Started by Alexander Farberabout 19 years ago5 messagesgeneral
Jump to latest
#1Alexander Farber
alexander.farber@gmail.com

Hello PostgreSQL users!

I have this data stored in WIN1251 encoding, which
is being fetched by a libpq application I'm developing:

phpbb=> show client_encoding;
-----------------
WIN1251
(1 row)

phpbb=> \d phpbb_users;
........
username | character varying(25) | not null default ''::character
........

phpbb=> select username, length(username), length(convert(username
using windows_1251_to_utf8)) from phpbb_users where user_id=224;
username | length | length
-----------------+--------+--------
Лукашенко И. В. | 15 | 26
(1 row)

My problem is that I need the username in the utf8 encoding.
So I use the convert(username using windows_1251_to_utf8)
which works fine except one thing:

Is there please a way to know the length of the utf8 data?
(I'm using a fixed char array in my C program)

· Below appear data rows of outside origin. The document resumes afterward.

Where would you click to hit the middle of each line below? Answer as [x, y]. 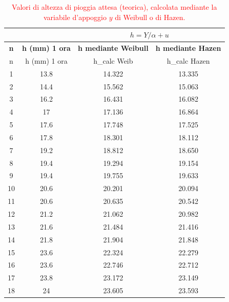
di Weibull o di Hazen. [150, 17]
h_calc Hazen [188, 60]
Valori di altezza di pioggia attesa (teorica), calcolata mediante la [114, 7]
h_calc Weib [113, 60]
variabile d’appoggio [75, 17]
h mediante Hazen [188, 48]
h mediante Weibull [113, 48]
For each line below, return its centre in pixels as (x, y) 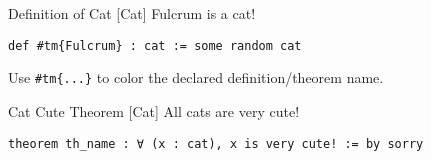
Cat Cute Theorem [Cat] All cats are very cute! (154, 110)
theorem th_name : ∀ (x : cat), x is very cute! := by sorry (216, 143)
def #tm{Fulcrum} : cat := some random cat (155, 45)
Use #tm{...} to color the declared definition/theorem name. (196, 77)
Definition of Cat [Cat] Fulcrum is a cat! (132, 13)
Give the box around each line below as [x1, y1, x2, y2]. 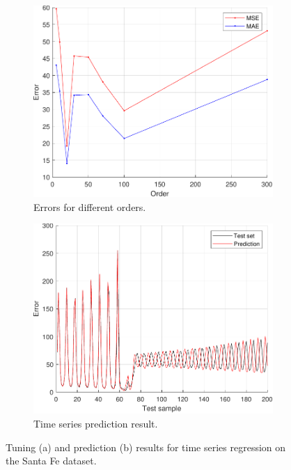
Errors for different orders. [33, 199, 146, 214]
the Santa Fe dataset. [6, 453, 97, 468]
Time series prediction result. [33, 416, 158, 431]
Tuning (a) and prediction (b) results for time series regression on [6, 439, 286, 454]
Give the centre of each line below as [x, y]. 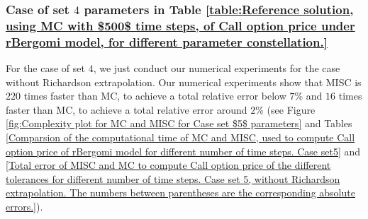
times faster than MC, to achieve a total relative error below [155, 96]
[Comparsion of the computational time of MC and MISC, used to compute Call [180, 137]
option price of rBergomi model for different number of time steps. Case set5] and [183, 151]
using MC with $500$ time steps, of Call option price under [180, 25]
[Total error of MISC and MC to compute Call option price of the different [168, 165]
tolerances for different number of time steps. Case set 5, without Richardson [173, 178]
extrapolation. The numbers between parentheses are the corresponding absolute [180, 193]
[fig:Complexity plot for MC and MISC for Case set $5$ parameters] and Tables [179, 123]
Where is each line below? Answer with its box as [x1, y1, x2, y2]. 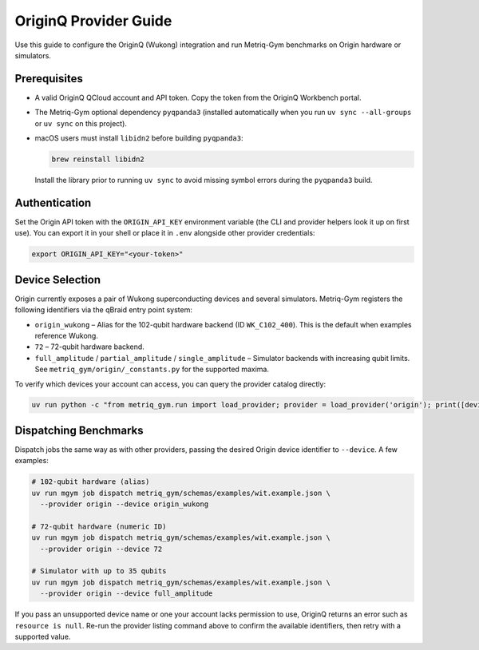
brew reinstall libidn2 [51, 155, 145, 164]
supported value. [14, 632, 71, 642]
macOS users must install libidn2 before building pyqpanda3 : [34, 133, 243, 143]
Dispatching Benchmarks [14, 423, 144, 437]
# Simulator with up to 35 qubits [31, 567, 167, 576]
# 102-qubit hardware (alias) [31, 478, 150, 486]
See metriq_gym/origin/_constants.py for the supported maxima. [34, 364, 269, 375]
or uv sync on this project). [34, 118, 128, 128]
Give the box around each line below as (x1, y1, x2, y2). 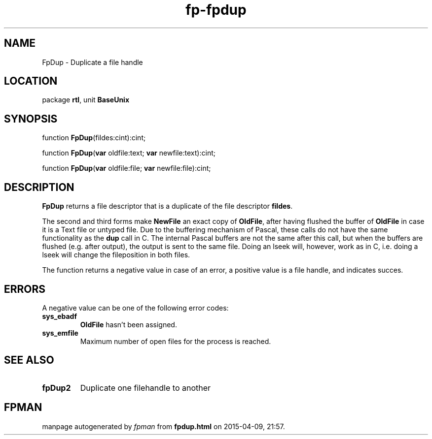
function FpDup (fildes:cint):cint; (42, 133, 146, 142)
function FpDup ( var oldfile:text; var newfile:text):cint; (42, 149, 216, 157)
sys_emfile (42, 328, 78, 337)
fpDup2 (42, 382, 71, 393)
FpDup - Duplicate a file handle (42, 58, 143, 66)
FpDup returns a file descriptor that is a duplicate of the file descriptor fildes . (42, 202, 293, 211)
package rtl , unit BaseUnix (42, 95, 130, 104)
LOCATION (4, 75, 58, 88)
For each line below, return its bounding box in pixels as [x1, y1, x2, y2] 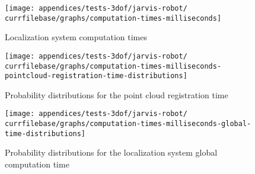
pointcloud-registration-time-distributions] [5, 72, 187, 80]
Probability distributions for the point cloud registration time [5, 88, 228, 101]
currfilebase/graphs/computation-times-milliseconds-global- [5, 120, 251, 128]
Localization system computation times [5, 31, 147, 43]
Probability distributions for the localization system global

I was using char name[25 + 1] initially, but now I see
that it isn't sufficient. Should I use char name[25 * 2 + 1] ?

How do you usually handle such cases?

Thank you for any advices
Alex

--
http://preferans.de

#2Alexander Farber
alexander.farber@gmail.com
In reply to: Alexander Farber (#1)
Re: Knowing the length(convert(username using windows_1251_to_utf8))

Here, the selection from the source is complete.